I am the Public Engagement Manager for the Bodleian Libraries. Essentially, my role is facilitating the relationship between the Bodleian Libraries and the public. This involves creating free public events at the Weston Library, the newly refurbished wing of the Bodleian, for leaners of all ages. Public engagement is at the heart of the Bodleian Libraries mission, bringing researchers and the public together: we have designed activities based on our collections to be delivered through exhibitions and displays, talks, and printing workshops, which helps us to reach a wider audience.  Our schools programme is also centred on our exceptional special collections which we can cross-reference with the current school curriculum.

One of our main priority areas is working with specific communities on co-curation opportunities. in the past six years I had the pleasure to be involved in a co-curation project with Classics and Medieval colleagues and the diaspora communities of Ethiopia and Eritrea on ancient Ge’ez manuscripts. This project became an ideal model for knowledge exchange, defined by the ESRC (Economic and Social Research Council) as a two-way exchange between researchers and research users, to share ideas, research evidence, experiences and skills. It refers to any process through which academic ideas and insights are shared, and external perspectives and experiences brought in to academia. Researchers were able to learn from community members, leaders, and priests about the content of these manuscripts and their cultural importance for the Ethiopian and Eritrean people. The community not only became aware of the existence of these manuscripts in the Bodleian Libraries, but they also drew a sense of pride knowing that these manuscripts had a significant impact on late antiquity and medieval studies.

 What were your first encounters with the field of Classics?

My path to Classics is a rather unconventional one. In 1989 I arrived in Britain as an eight-year-old refugee from Eritrea via Sudan. When I arrived on the shores of the ‘green and pleasant land’ I spoke two Semitic languages – Tigrinya and Arabic but no English. Each day after primary school I would visit the local library – South Lambeth Tate Library. It became my haven, not only were the English texts instrumental in acquiring this new and strange language but it opened the doors to literary texts from around the world.

I remember reading Little Women, The Secret Garden, entering the world of Narnia, and becoming so absorbed that I often lost myself into those imaginary worlds. I was particularly fascinated by creation myths from across the globe; epic journeys of mythical heroes, battles with monsters and gods, and the eternal search for the meaning of life. These themes and narratives intrigued me, and I often wrote myself into these stories as a way of dealing with my own chaotic and turbulent existence. The journey of self-discovery of Gilgamesh, the (mis)adventures of Loki, the death and rebirth of Osiris, the tragic tale of Orpheus and Eurydice, the traumatic impact of war as experienced through the Greek heroes such as Ajax and Achilles.

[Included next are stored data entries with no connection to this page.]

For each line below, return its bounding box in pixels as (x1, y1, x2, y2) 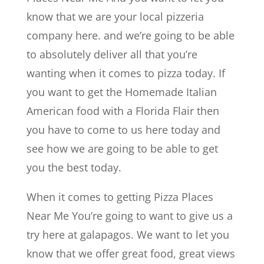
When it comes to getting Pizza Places (26, 189, 213, 204)
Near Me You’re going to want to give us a (26, 208, 233, 223)
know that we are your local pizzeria (26, 9, 204, 24)
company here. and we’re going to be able (26, 28, 235, 42)
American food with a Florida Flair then (26, 103, 219, 118)
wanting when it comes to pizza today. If (26, 65, 225, 80)
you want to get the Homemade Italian (26, 84, 217, 99)
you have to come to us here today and (26, 122, 220, 137)

All these narrative threads woven into a fictional tapestry had a profound effect on my learning experiences. And I wanted more. Little did I know that these leisurely interests could become academic interests until I was pursuing my A Level education at St Francis Xavier Sixth Form College, South London.

 Tell us about your areas of research.

Heliodorus’ work was my first immersion into the world of the ancient novel. I was particularly attracted to the tale because of my own Ethiopian-Eritrean heritage. Like the protagonists of the ancient novel my forced wanderings took me to many countries and places between East and West. My identity was constantly shifting and being reconstructed in response to people and places I encountered - racially I am black, ethnically Eritrean, and culturally British. In the ancient world one can identify as Greek or Roman but be racially and ethnically different from those who inhabited mainland Greece or Rome.

The Greek novels, although varied, all have a common theme: a young, beautiful, highly educated Greek couple after falling in love face many trials and tribulations before finally being reunited at the end of each story. These trials and tribulations usually consist of separation from each other and encounters with the Other.  Their adventure (instigated by kidnappings, shipwrecks, or oracles) thrusts these heroes from the centre, the known Greek world, to the periphery inhabited by crafty Egyptians, degenerate Persians, pious Ethiopians, and mystical Indians.  These diverse ethnic groups and individuals are described through the eyes of Greek protagonists and narrator, against a backdrop of a long and complex Greek (and Roman) literary and historical tradition of the representation of the Other.

 How did you become interested in race and identity in the Greek novels?

It was not a surprise to me or my academic tutors that I wanted to pursue a doctoral thesis exploring the representation of the Other in the ancient Greek novels. Ethnicity and fluidity of identity is at the heart of these Greek novels and the novelists themselves; Heliodorus tells us he is Syrian, Chariton from Aphrodisias, Achilles Tatius from Alexandria, and Xenophon from Ephesus (Longus being the odd one out). Like us, the Greeks and Romans struggled to understand the variety of different races and ethnicities around them. How they viewed foreign cultures was tied up with how they viewed themselves, being Greek or Roman was fluid and oscillatory and these terms were constantly redefined, reviewed and scrutinised.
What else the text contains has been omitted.